Work item:
Word for word, transcribe the data below from the line with "Магазины [21, 110]" to the line with "Briony [129, 39]", keeping both of those lines.

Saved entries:
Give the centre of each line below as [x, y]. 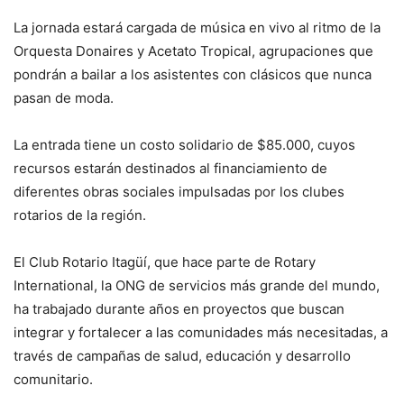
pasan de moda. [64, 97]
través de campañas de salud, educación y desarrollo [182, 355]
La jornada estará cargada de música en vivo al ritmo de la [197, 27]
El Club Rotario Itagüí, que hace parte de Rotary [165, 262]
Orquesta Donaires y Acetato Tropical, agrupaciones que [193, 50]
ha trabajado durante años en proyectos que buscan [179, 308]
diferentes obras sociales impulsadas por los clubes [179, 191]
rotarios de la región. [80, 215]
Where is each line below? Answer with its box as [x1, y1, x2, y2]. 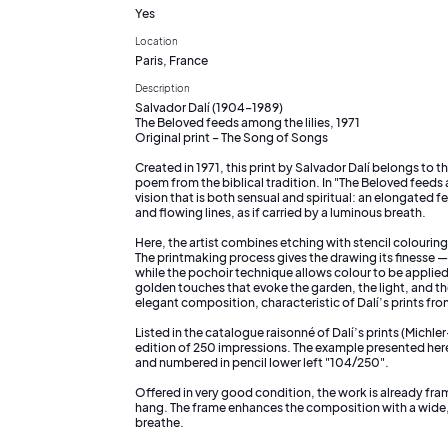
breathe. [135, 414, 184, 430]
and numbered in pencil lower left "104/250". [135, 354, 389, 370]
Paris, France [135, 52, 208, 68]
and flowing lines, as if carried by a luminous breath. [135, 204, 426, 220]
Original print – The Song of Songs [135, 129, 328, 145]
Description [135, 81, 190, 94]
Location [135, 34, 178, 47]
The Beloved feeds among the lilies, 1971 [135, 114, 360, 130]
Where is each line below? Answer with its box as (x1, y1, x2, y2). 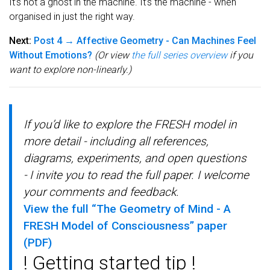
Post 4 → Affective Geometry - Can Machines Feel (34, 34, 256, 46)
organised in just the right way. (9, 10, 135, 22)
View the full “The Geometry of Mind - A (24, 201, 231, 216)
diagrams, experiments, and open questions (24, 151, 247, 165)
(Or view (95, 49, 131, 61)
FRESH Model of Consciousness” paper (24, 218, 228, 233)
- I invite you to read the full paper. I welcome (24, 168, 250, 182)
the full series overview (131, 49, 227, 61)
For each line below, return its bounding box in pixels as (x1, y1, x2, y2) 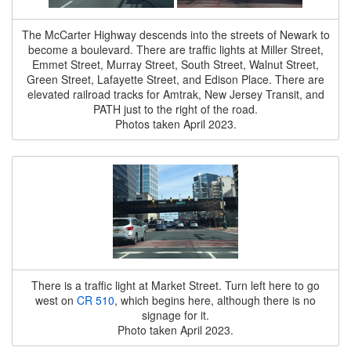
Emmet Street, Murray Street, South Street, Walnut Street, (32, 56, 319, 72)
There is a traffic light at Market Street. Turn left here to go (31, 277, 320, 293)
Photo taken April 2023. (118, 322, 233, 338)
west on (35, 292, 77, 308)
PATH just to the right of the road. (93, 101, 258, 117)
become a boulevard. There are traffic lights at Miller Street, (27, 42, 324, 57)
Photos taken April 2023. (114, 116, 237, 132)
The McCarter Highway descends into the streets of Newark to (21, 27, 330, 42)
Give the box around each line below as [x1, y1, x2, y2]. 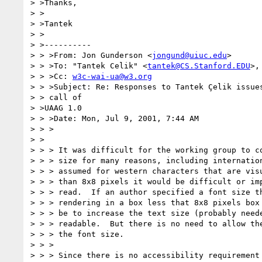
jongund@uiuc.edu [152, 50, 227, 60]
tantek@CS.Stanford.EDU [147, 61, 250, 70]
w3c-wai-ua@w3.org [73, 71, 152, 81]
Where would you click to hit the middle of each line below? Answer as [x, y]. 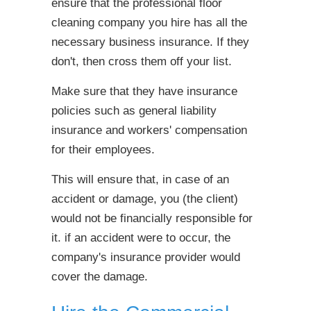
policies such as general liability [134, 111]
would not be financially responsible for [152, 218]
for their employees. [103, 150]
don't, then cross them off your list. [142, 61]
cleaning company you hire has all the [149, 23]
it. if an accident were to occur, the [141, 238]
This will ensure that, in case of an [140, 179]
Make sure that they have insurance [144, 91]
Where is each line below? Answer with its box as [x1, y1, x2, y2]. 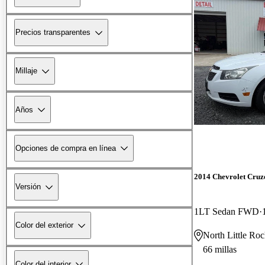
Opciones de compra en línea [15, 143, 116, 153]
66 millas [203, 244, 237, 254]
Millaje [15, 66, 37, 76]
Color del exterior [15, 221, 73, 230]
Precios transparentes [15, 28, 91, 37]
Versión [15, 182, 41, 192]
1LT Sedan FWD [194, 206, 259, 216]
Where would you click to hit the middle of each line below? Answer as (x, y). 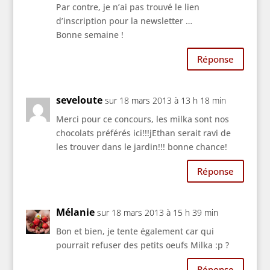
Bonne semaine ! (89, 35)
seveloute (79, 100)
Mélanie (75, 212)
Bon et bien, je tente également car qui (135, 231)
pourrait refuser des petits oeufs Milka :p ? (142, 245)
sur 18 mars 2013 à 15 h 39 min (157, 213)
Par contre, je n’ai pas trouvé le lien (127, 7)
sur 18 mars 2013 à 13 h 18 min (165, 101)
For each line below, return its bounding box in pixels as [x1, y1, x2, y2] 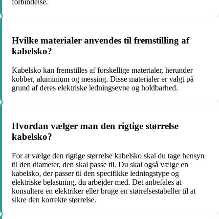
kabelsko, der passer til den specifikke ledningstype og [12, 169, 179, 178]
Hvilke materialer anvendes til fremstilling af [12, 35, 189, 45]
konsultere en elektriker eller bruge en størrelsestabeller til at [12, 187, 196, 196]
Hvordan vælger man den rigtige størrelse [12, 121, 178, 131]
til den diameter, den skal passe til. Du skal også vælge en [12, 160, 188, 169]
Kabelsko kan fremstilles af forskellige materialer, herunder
---
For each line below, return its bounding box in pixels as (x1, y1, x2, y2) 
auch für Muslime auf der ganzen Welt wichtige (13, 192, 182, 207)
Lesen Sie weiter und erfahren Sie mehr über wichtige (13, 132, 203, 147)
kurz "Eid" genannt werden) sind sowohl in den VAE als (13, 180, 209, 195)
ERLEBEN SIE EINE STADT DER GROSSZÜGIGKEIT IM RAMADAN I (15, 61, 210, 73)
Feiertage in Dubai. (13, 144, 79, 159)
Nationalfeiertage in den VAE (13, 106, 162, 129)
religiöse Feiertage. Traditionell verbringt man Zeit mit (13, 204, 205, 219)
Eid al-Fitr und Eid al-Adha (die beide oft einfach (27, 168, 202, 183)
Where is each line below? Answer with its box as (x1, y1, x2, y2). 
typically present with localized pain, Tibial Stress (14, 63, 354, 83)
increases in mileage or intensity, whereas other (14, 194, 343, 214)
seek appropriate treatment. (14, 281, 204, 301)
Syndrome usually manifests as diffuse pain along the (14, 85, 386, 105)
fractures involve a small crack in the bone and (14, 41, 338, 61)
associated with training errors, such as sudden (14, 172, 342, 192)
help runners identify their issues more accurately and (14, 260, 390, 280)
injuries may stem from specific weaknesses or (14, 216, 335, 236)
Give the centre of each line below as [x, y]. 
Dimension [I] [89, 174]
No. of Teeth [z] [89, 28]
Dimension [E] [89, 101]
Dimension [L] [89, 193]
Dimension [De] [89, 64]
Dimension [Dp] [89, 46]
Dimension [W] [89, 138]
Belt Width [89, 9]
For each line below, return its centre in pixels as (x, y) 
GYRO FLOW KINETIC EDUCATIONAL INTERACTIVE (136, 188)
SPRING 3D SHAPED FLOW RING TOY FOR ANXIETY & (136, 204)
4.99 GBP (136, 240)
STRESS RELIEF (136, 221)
--
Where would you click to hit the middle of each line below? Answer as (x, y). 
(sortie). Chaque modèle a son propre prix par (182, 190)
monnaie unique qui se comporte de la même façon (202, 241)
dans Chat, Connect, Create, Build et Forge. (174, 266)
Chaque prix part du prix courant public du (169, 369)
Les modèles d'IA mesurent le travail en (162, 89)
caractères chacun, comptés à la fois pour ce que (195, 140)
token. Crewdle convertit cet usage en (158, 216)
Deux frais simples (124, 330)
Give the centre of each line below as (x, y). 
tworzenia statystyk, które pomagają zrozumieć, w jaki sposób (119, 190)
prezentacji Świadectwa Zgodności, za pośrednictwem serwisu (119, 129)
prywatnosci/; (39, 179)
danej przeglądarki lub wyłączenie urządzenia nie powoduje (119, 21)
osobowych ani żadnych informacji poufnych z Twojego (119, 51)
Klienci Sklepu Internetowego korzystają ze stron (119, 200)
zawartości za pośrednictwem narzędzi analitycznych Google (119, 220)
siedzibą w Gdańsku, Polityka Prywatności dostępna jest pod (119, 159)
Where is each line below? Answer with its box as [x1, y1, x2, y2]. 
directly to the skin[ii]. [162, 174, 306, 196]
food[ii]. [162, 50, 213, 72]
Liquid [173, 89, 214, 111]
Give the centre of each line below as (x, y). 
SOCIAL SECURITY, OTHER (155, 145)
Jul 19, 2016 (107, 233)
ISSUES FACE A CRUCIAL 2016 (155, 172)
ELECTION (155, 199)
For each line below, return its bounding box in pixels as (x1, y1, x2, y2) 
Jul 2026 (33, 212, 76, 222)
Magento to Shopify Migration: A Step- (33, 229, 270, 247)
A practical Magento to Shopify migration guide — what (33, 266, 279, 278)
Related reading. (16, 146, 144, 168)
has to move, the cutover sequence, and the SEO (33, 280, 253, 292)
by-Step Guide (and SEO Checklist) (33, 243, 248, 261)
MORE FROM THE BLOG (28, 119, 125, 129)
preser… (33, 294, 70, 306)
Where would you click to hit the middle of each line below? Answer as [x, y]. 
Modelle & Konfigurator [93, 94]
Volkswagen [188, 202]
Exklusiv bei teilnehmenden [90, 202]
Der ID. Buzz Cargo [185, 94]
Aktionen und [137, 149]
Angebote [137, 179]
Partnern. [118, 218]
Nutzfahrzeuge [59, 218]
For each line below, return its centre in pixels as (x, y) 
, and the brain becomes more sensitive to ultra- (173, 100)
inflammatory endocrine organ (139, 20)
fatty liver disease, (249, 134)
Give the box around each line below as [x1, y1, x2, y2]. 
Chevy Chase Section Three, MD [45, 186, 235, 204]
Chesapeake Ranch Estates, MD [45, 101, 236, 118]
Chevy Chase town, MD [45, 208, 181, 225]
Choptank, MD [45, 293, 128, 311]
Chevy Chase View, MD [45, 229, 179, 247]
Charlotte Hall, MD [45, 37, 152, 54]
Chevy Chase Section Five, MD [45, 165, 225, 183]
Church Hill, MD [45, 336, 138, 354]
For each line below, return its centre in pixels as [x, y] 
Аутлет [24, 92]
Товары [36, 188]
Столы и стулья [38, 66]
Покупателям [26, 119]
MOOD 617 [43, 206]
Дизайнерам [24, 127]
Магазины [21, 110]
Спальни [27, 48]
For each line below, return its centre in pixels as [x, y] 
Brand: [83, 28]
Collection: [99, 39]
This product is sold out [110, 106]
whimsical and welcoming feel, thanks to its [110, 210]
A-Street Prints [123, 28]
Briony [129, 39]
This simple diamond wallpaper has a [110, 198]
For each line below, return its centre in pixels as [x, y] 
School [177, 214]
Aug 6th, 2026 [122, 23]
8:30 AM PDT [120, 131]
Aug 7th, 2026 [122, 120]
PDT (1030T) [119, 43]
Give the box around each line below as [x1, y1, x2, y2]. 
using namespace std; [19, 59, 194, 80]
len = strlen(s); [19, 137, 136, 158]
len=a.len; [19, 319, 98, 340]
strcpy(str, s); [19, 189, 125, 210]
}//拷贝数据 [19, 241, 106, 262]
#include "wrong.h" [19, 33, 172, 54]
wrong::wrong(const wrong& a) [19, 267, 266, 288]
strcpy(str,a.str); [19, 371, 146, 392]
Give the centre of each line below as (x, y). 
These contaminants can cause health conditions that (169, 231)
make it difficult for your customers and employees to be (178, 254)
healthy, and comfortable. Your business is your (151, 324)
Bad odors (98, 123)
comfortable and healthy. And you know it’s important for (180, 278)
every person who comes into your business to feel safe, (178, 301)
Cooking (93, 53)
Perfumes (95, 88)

Written reply:
Магазины [21, 110]
Спальни [27, 48]
For each line below, return its centre in pixels as [x, y] 
Brand: [83, 28]
Collection: [99, 39]
This product is sold out [110, 106]
whimsical and welcoming feel, thanks to its [110, 210]
A-Street Prints [123, 28]
Briony [129, 39]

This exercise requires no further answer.